Black Joy is a 1977 British film directed by Anthony Simmons. The story of an immigrant country boy in Brixton, London. It was entered into the 1977 Cannes Film Festival.

The film is a lightly ironic, British culture-clash comedy. Trevor Thomas stars as a Guyanese youth who is under the delusion that life will be easier for him in London. No sooner does Thomas set foot in England than he gets tangled up in one disaster after another. The catalyst for most of Our Hero's travails is "assimilated" Caribbean Norman Beaton, who plays a streetwise con artist.

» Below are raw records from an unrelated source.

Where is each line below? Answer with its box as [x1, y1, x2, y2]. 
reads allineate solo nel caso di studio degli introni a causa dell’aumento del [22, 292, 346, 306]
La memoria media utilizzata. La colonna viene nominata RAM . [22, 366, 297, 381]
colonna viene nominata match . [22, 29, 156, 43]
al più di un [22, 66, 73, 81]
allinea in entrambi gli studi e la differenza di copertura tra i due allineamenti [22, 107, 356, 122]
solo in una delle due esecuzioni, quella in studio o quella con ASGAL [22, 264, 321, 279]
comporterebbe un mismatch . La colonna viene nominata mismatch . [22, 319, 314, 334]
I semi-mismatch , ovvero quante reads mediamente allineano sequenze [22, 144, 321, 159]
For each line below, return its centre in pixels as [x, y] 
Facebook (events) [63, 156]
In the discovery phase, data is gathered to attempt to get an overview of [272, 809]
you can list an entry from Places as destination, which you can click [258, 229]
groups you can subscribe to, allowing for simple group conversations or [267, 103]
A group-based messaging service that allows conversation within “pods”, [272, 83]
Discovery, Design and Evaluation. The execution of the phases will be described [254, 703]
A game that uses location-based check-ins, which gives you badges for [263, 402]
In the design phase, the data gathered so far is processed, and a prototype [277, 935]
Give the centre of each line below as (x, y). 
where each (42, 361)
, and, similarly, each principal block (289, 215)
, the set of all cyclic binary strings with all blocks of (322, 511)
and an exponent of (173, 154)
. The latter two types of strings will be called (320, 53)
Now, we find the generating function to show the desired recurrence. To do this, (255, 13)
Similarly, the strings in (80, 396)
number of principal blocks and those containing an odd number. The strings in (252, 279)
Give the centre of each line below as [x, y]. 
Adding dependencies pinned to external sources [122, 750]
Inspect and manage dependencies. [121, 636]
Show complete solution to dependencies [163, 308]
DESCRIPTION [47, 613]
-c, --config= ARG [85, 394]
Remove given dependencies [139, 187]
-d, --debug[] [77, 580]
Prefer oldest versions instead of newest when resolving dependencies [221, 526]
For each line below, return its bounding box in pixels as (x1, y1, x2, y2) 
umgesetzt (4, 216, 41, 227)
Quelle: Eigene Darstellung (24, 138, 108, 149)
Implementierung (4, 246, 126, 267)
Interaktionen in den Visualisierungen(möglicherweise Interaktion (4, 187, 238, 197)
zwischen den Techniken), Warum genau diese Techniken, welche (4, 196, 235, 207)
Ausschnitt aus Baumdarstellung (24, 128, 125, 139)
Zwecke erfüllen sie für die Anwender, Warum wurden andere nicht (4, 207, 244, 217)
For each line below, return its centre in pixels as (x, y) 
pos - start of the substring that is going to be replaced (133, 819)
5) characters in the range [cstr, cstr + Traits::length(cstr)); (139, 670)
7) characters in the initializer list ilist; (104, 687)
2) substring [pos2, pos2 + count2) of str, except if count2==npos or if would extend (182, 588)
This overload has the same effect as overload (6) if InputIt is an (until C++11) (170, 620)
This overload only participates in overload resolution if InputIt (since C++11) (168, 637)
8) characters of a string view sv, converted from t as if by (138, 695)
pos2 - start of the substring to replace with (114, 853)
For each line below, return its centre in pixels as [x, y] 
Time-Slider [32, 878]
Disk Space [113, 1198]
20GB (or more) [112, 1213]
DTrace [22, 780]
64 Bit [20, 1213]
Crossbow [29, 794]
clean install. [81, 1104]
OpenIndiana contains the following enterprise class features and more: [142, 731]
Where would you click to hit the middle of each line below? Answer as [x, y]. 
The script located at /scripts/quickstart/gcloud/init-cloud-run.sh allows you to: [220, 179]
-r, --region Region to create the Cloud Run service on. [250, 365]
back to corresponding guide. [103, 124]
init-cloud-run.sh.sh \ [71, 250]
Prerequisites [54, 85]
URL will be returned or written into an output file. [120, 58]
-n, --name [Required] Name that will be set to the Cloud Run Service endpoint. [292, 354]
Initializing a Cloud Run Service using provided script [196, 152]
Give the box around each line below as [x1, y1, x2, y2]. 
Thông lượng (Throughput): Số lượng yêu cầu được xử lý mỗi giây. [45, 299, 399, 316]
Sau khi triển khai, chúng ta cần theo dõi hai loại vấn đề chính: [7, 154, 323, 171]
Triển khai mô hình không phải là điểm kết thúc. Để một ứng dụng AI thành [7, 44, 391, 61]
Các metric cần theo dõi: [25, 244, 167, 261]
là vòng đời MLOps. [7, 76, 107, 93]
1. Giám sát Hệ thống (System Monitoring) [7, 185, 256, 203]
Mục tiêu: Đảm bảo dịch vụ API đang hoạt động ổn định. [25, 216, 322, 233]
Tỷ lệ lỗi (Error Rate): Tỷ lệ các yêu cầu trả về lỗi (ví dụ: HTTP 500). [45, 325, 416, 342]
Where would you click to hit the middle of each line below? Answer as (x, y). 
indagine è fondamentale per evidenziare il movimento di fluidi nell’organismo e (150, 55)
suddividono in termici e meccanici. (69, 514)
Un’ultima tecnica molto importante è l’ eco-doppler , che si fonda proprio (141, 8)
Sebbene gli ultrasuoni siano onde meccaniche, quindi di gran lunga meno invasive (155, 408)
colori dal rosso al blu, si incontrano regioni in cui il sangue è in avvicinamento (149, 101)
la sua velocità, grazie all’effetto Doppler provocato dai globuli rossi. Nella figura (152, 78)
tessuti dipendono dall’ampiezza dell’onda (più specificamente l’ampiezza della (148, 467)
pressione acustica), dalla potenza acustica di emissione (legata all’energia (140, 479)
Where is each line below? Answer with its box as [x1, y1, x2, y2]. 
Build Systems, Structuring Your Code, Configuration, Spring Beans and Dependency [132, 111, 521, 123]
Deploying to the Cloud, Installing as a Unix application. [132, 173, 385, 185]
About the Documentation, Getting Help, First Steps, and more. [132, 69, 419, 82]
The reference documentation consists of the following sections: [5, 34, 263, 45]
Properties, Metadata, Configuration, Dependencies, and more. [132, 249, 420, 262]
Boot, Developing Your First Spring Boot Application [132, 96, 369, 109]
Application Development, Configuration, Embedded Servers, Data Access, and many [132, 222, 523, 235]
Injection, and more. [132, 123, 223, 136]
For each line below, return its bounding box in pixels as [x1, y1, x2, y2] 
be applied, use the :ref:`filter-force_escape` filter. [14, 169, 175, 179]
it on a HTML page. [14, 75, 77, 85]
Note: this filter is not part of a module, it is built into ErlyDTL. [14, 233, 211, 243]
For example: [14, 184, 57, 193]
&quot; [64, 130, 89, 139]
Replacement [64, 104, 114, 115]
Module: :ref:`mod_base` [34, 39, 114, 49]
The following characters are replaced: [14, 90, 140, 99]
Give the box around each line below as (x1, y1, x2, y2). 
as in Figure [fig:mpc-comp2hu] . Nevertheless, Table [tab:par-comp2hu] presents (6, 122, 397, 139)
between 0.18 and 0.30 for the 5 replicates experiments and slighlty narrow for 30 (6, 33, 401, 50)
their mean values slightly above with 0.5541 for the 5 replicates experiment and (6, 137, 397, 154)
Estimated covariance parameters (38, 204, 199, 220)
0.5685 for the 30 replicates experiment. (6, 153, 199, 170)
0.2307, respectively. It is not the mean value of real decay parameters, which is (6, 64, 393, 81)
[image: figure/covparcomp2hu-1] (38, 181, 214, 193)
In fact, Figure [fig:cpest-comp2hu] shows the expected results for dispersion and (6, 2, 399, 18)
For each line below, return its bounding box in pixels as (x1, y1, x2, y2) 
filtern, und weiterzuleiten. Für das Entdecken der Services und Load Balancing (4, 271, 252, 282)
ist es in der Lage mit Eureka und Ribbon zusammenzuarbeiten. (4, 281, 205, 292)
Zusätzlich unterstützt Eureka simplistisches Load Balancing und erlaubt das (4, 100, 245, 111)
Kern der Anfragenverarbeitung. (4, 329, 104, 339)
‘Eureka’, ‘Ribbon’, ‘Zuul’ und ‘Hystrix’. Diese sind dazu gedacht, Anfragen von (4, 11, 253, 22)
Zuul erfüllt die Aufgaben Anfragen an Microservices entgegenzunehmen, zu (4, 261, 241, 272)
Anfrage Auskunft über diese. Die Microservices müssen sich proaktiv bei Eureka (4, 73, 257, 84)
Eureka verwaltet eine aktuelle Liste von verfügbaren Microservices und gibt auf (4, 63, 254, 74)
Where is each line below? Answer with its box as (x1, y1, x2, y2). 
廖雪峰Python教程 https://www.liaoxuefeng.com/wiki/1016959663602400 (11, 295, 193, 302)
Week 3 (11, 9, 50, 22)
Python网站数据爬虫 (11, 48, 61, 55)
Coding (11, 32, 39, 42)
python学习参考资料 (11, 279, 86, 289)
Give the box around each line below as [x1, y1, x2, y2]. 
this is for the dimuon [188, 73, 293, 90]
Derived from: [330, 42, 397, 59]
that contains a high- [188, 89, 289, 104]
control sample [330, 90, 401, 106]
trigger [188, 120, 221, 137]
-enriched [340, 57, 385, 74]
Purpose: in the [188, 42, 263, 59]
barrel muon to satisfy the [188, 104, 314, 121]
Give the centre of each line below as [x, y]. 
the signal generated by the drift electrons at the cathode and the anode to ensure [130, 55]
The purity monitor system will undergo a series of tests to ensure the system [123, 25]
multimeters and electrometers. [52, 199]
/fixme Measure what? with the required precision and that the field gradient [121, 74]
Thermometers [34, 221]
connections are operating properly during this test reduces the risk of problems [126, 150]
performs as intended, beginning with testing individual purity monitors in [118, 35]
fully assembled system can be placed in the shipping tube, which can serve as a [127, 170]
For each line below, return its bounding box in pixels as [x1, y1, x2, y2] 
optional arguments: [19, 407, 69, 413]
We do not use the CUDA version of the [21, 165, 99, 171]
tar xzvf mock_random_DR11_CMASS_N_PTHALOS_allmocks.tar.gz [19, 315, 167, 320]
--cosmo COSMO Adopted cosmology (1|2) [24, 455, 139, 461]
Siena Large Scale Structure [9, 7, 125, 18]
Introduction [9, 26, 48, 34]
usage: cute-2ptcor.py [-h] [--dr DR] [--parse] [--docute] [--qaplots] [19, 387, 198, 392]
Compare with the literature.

The film was adapted from Dark Days and Light Nights, a stage play by Jamal Ali, who also wrote the screenplay.

Plot
In London in the late 1970s, Guyanese immigrant Ben Jones arrives at Heathrow Airport with a suitcase and a wallet full of money. Immigration officials refuse to believe his naïve explanation that the cash was given by his grandmother, and strip-search him. Humiliated and confused, Ben travels to Brixton in search of an obscure address. A ten-year-old boy, Devon, spots him and offers to help find the address if Ben pays him. When Ben foolishly reveals his fat wallet, Devon runs off with it, and Ben is forced to sleep at the local hostel. Dave King, a charismatic petty crook and lover of Devon's mother Miriam, pretends to be a responsible adult and intercepts Ben's wallet, but he keeps the money knowing that Devon has stolen it. That evening, Dave tries to seduce Miriam but she resists him, explaining that she has recently become pregnant. An argument ensues and Miriam forces Dave to leave.

Ben almost loses his suitcase at the hostel, but defends himself against the thief. In an attempt to find his missing wallet he follows Devon around Brixton, but is sidetracked by Devon's beautiful aunt Saffra. At Miriam's café, Ben confronts Devon about the stolen wallet but Dave intercedes and calms the situation, hiding Devon's guilt and befriending Ben by loaning him some money. Unaware that Dave's cash comes from his own stolen wallet, Ben accompanies Dave to a betting shop and defends him in a brawl. They place a bet on a horse that wins and Ben puts his winnings towards new accommodation. He finds a job as a dustman but loses it all again when he gives his earnings to a fraudulent landlord. Desperate for somewhere to stay, Ben appeals to Dave to share a flat. Once he realises that Ben now has a steady income Dave agrees to the flat-share and imposes a set of slanted rules that Ben is too naïve to reject.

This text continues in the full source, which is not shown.